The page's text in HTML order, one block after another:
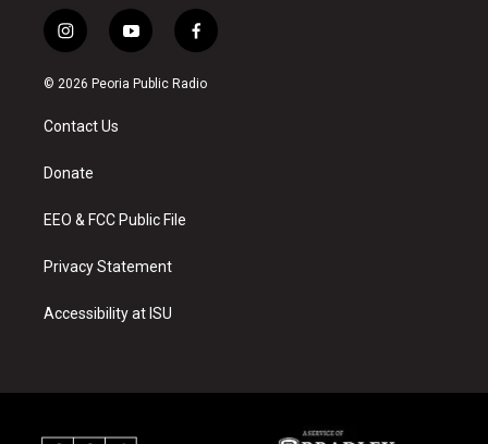
i
n
s
a
g
a
y
o
u
f
a
c
© 2026 Peoria Public Radio
Contact Us
Donate
EEO & FCC Public File
Privacy Statement
Accessibility at ISU
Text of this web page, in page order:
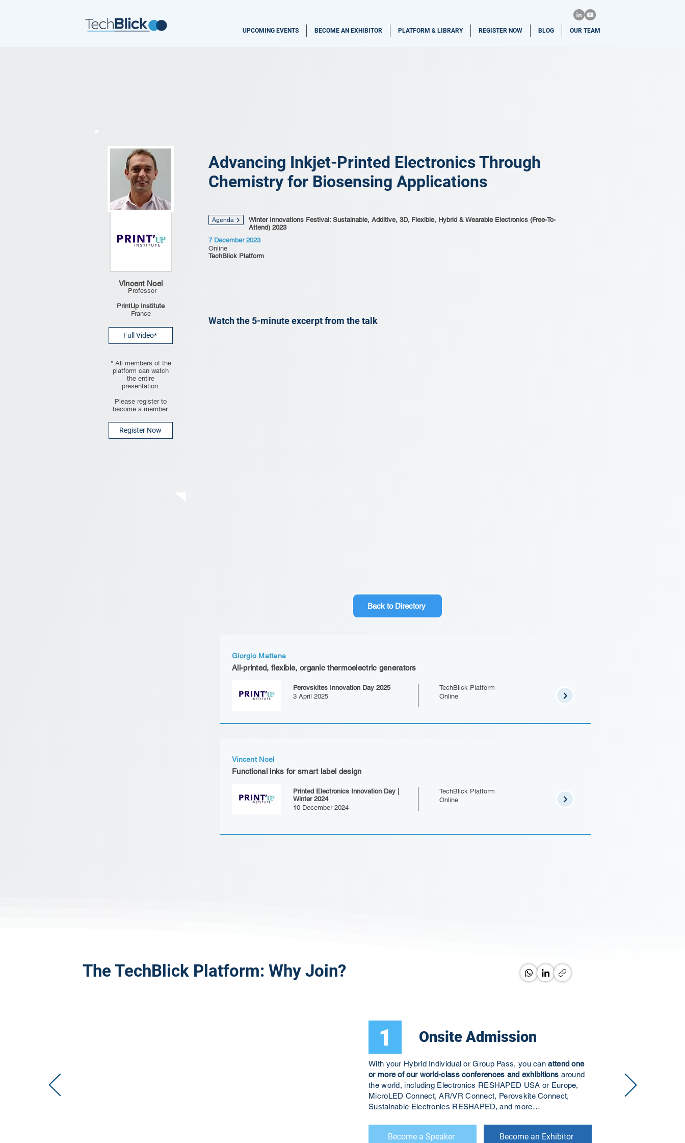
UPCOMING EVENTS BECOME AN EXHIBITOR PLATFORM & LIBRARY REGISTER NOW BLOG OUR TEAM
Vincent Noel
Professor
PrintUp Institute
France
Full Video*
* All members of the
platform can watch
the entire
presentation.
Please register to
become a member.
Register Now
Advancing Inkjet-Printed Electronics Through
Chemistry for Biosensing Applications
Agenda
Winter Innovations Festival: Sustainable, Additive, 3D, Flexible, Hybrid & Wearable Electronics (Free-To-
Attend) 2023
7 December 2023
Online
TechBlick Platform
Watch the 5-minute excerpt from the talk
Back to Directory
Perovskites Innovation Day 2025
3 April 2025
All-printed, flexible, organic thermoelectric generators
Giorgio Mattana
TechBlick Platform
Online
Printed Electronics Innovation Day |
Winter 2024
10 December 2024
Functional inks for smart label design
Vincent Noel
TechBlick Platform
Online
The TechBlick Platform: Why Join?
1 Onsite Admission
With your Hybrid Individual or Group Pass, you canattend one
or more of our world-class conferences and exhibitions around
the world, including Electronics RESHAPED USA or Europe,
MicroLED Connect, AR/VR Connect, Perovskite Connect,
Sustainable Electronics RESHAPED, and more…
Become a Speaker Become an Exhibitor
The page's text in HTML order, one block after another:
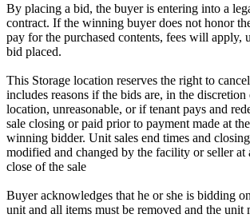
By placing a bid, the buyer is entering into a
contract. If the winning buyer does not honor
pay for the purchased contents, fees will apply,
bid placed.
This Storage location reserves the right to
includes reasons if the bids are, in the discretion
location, unreasonable, or if tenant pays and
sale closing or paid prior to payment made at
winning bidder. Unit sales end times and
modified and changed by the facility or seller at
close of the sale
Buyer acknowledges that he or she is bidding
unit and all items must be removed and the unit
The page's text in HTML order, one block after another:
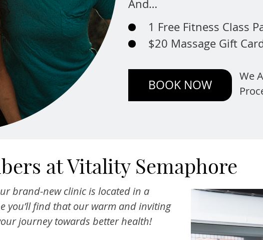
And…
1 Free Fitness Class
$20 Massage Gift
BOOK NOW
We
at Vitality Semaphore
brand-new clinic is located in a
you’ll find that our warm and inviting
journey towards better health!
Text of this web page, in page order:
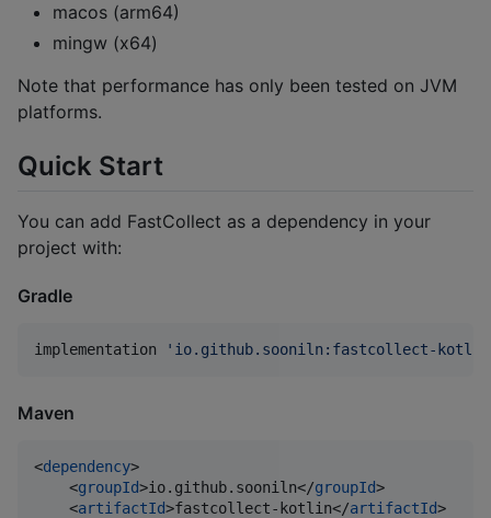
macos (arm64)
mingw (x64)
Note that performance has only been tested on JVM
platforms.
Quick Start
You can add FastCollect as a dependency in your
project with:
Gradle
implementation ' io.github.sooniln:fastcollect-
Maven
<dependency>
    <
groupId>io.github.sooniln</groupId>
    <
artifactId>fastcollect-kotlin</artifactId>
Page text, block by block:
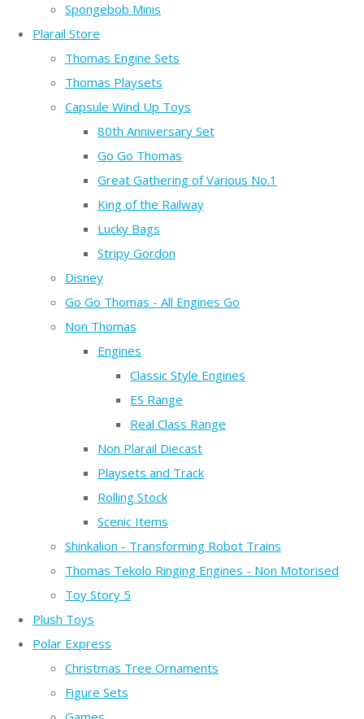
Spongebob Minis
Plarail Store
Thomas Engine Sets
Thomas Playsets
Capsule Wind Up Toys
80th Anniversary Set
Go Go Thomas
Great Gathering of Various No.1
King of the Railway
Lucky Bags
Stripy Gordon
Disney
Go Go Thomas - All Engines Go
Non Thomas
Engines
Classic Style Engines
ES Range
Real Class Range
Non Plarail Diecast
Playsets and Track
Rolling Stock
Scenic Items
Shinkalion - Transforming Robot Trains
Thomas Tekolo Ringing Engines - Non Motorised
Toy Story 5
Plush Toys
Polar Express
Christmas Tree Ornaments
Figure Sets
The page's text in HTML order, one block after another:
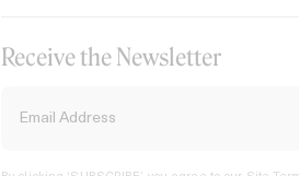
Receive the Newsletter
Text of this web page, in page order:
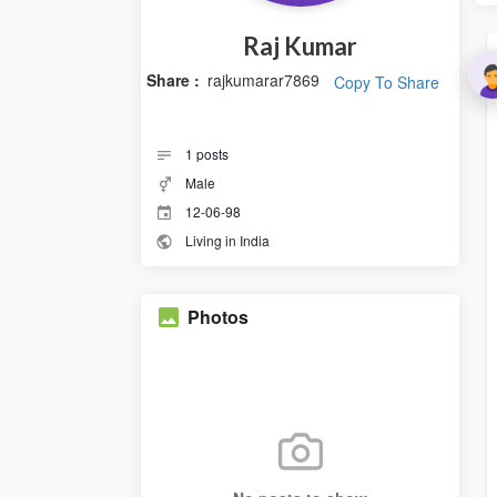
Raj Kumar
Share : rajkumarar7869 Copy To Share
1 posts
Male
12-06-98
Living in India
Photos
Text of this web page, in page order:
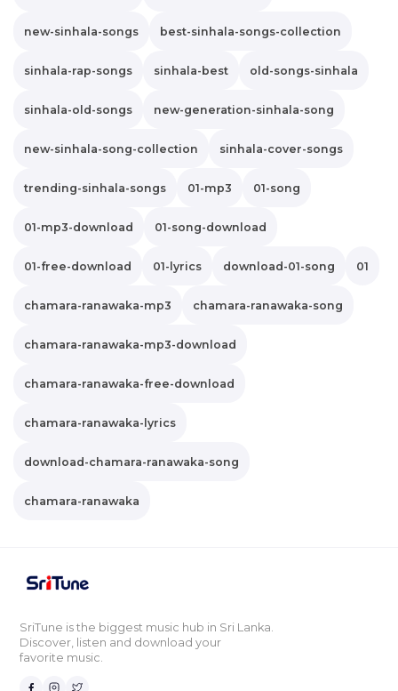
new-sinhala-songs best-sinhala-songs-collection
sinhala-rap-songs sinhala-best old-songs-sinhala
sinhala-old-songs new-generation-sinhala-song
new-sinhala-song-collection sinhala-cover-songs
trending-sinhala-songs 01-mp3 01-song
01-mp3-download 01-song-download
01-free-download 01-lyrics download-01-song 01
chamara-ranawaka-mp3 chamara-ranawaka-song
chamara-ranawaka-mp3-download
chamara-ranawaka-free-download
chamara-ranawaka-lyrics
download-chamara-ranawaka-song
chamara-ranawaka
SriTune is the biggest music hub in Sri Lanka.
Discover, listen and download your
favorite music.
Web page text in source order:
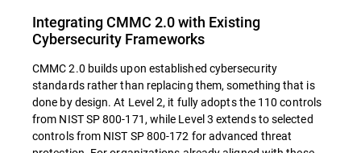
Integrating CMMC 2.0 with Existing
Cybersecurity Frameworks
CMMC 2.0 builds upon established cybersecurity
standards rather than replacing them, something that is
done by design. At Level 2, it fully adopts the 110 controls
from NIST SP 800-171, while Level 3 extends to selected
controls from NIST SP 800-172 for advanced threat
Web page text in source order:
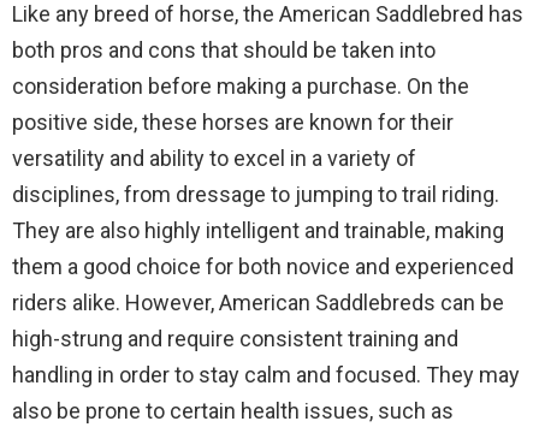
Like any breed of horse, the American Saddlebred has
both pros and cons that should be taken into
consideration before making a purchase. On the
positive side, these horses are known for their
versatility and ability to excel in a variety of
disciplines, from dressage to jumping to trail riding.
They are also highly intelligent and trainable, making
them a good choice for both novice and experienced
riders alike. However, American Saddlebreds can be
high-strung and require consistent training and
handling in order to stay calm and focused. They may
also be prone to certain health issues, such as
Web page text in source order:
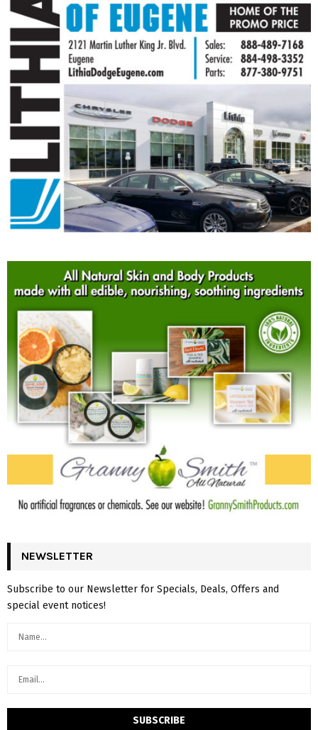
NEWSLETTER
Subscribe to our Newsletter for Specials, Deals, Offers and
special event notices!
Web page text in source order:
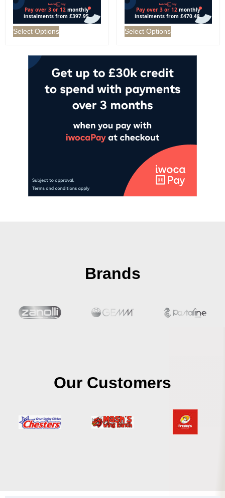
Select Options Select Options
Brands
Our Customers
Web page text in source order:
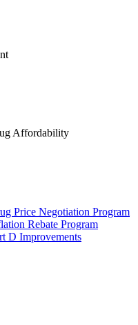
Affordability
Price Negotiation Program
Rebate Program
D Improvements
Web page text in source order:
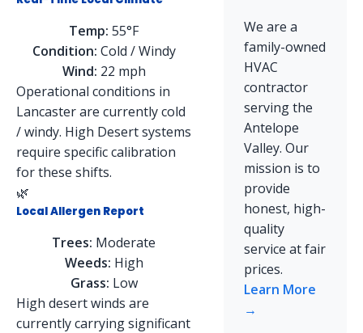
Temp: 55°F
Condition: Cold / Windy
Wind: 22 mph
Operational conditions in
Lancaster are currently cold
/ windy. High Desert systems
require specific calibration
for these shifts.
🌿
Local Allergen Report
Trees: Moderate
Weeds: High
Grass: Low
High desert winds are
currently carrying significant
We are a
family-owned
HVAC
contractor
serving the
Antelope
Valley. Our
mission is to
provide
honest, high-
quality
service at fair
prices.
Learn More
→
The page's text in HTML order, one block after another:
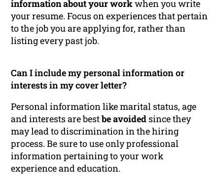
information about your workwhen you write
your resume. Focus on experiences that pertain
to the job you are applying for, rather than
listing every past job.
Can I include my personal information or
interests in my cover letter?
Personal information like marital status, age
and interests are bestbe avoided since they
may lead to discrimination in the hiring
process. Be sure to use only professional
information pertaining to your work
experience and education.
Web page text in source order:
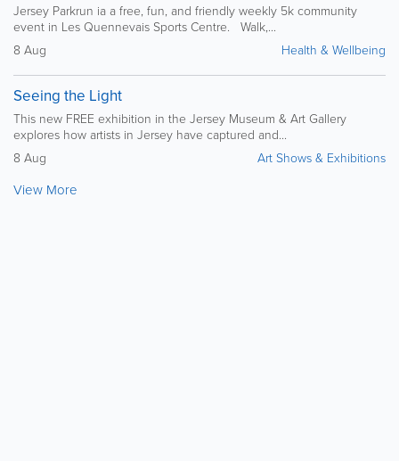
Jersey Parkrun ia a free, fun, and friendly weekly 5k community
event in Les Quennevais Sports Centre. Walk,...
8 Aug
Health & Wellbeing
Seeing the Light
This new FREE exhibition in the Jersey Museum & Art Gallery
explores how artists in Jersey have captured and...
8 Aug
Art Shows & Exhibitions
View More
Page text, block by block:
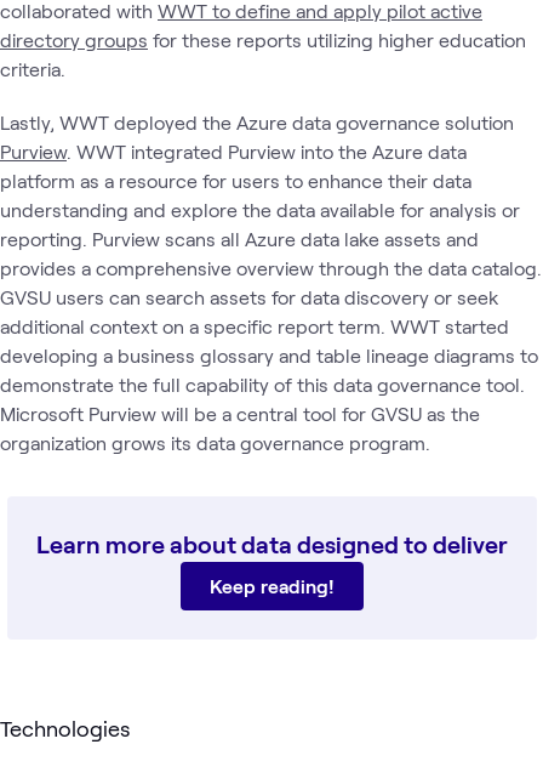
collaborated with WWT to define and apply pilot active
directory groups for these reports utilizing higher education
criteria.
Lastly, WWT deployed the Azure data governance solution
Purview. WWT integrated Purview into the Azure data
platform as a resource for users to enhance their data
understanding and explore the data available for analysis or
reporting. Purview scans all Azure data lake assets and
provides a comprehensive overview through the data catalog.
GVSU users can search assets for data discovery or seek
additional context on a specific report term. WWT started
developing a business glossary and table lineage diagrams to
demonstrate the full capability of this data governance tool.
Microsoft Purview will be a central tool for GVSU as the
organization grows its data governance program.
Learn more about data designed to deliver
Keep reading!
Technologies

◆ ◆ ◆ ◆

> AIM OF THE TASK
Copy out each line of the material above that holds the word "Hybrid".

> RESULT
Winter Innovations Festival: Sustainable, Additive, 3D, Flexible, Hybrid & Wearable Electronics (Free-To-
With your Hybrid Individual or Group Pass, you canattend one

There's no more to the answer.